Oleh: A. Qomarudin
PENDAHULUAN
Wahyu pertama
yang diturunkan kepada Nabi Muhammad saw. adalah surat al-Alaq ayat 1-5, yang
kandungan isinya menjelaskan tentang pentingnya membaca. Selain itu, al-Quran
sebagai pedoman kehidupan manusia secara bahasa bermakna bacaan. Ditegaskan
pula dalam penyampaian dakwah Nabi di Makkah dan Madinah selalu menganjurkan
para sahabat untuk baca tulis, dan
dalam sejarah perang badar disampaikan bahwa
para tawanan dibebaskan dengan syarat mau mengajarkan baca tulis kepada kaum
muslimin. Demikian pentingnya baca tulis dalam berbagai hal, baik dalam kajian
sejarah, ilmu pengetahuan, budaya, peradaban ataupun yang lainnya.
Dalam hal ini
sangat diperlukan langkah dalam mengkaji (membaca dan menulis kembali) khazanah
(naskah kuno) yang telah diukirkan oleh umat manusia pada zaman dulu. Terlebih
dalam agama Islam yang menjadikan al-Quran sebagai kitab suci yang memiliki
sejarah panjang, maka sangat dianjurkan untuk mengkaji sejarah perjalanan
naskah-naskah yang pada awalnya hanya ditulis dengan menggunakan media yang
masih terbatas, seperti pelepah kurma, kulit binatang, kulit kayu, atau lontar
(pohon palem yang daunnya dapat ditulisi). Maka peninggalan berupa naskah kuno
merupakan bagian penting dalam kajian suatu peradaban atau kebudayaan, tak
terkecuali kajian keislaman. Tentu sangat disayangkan apabila ribuan naskah
yang telah dihasilkan oleh suatu kebudayaan zaman dahulu tidak digali lebih
lanjut sebagai sumber kajian dalam mempelajari kebudayaan yang bersangkutan.
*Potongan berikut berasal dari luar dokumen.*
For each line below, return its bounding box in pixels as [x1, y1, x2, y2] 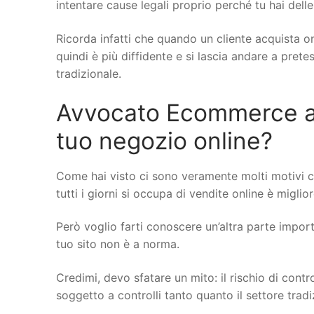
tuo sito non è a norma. [56, 237, 179, 252]
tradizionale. [56, 67, 121, 81]
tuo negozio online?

Hal ini dikarenakan pengetahuan tentang suatu kaum (peradaban) dapat dilihat
dari karya yang dihasilkan oleh kaum tersebut.
Dalam mengkaji
naskah-naskah kuno sangat diperlukan pemahaman yang cukup dalam disiplin
pendekatan filologi, yang merupakan ilmu bahasa dan dimaksudkan sebagai kunci
pembuka untuk memasuki dan mengetahui serta memahami khazanah peradaban masa
lampau. Jadi tugas sederhana filologi adalah menelaah dan menyunting naskah
untuk dapat mengetahui isinya, dan cabang ilmu ini memang belum banyak dikenal
oleh masyarakat luas, khususnya Islam. Hal ini mengakibatkan kekayaan dan
warisan intelektual Islam menjadi terabaikan, padahal warisan intelektual yang
berupa karya tulis sangat banyak. Oleh karena itu, makalah ini akan membahas sedikit
tentang pendekatan filologi agar khazanah peninggalan berupa naskah-naskah kuno
dapat dipelajari secara maksimal.
PEMBAHASAN
A. Pengertian dan Ruang Lingkup Filologi
Dalam
buku Nabilah Lubis mengutip dari Sulastin Sutrisno mengatakan bahwa filologi
berasal dari kata dalam bahasa Yunani, yaitu kata “philos” yang berarti
‘cinta’ dan “logos” diartikan “kata”. Pada kata “filologi” kedua kata
itu secara harfiyah membentuk arti “cinta kata-kata” atau “senang bertutur”.
Arti ini kemudian berkembang menjadi “senang belajar” atau “senang kebudayaan”.
Sedangkan dalam bahasa Arab, filologi adalah ilmu tahqiq an-nushush (penelitian
untuk mengetahui hakikat suatu tulisan).[1]
Filologi
sebagai sebuah istilah telah dikenal sejak abad ke 3 sebelum masehi oleh
sekelompok ilmuan di Iskandariah. Mereka meneliti teks-teks lama dari bahasa
Yunani dengan tujuan menemukan bentuknya yang asli dan bebas dari kesalahan
penulisan serta mengetahui tujuan penulisnya. Dari kegiatan ini dapat diketahui
pentingnya pengkajian secara mendalam terhadap bahasa dan kebudayaan yang
melatar belakangi lahirnya teks. Kegiata filologi yang menitikberatkan pada
bacaan yang salah ini disebut dengan filologi tradisional. Kemudian
istilah filologi dipakai sebagai sastra ilmiah, ketika teks-teks yang dikaji
berupa sastra yang bernilai tinggi, seperti karya Yunani kuno. Selanjutnya
istilah filologi digunakan untuk menyebut studi bahasa dan ilmu bahasa (linguistik).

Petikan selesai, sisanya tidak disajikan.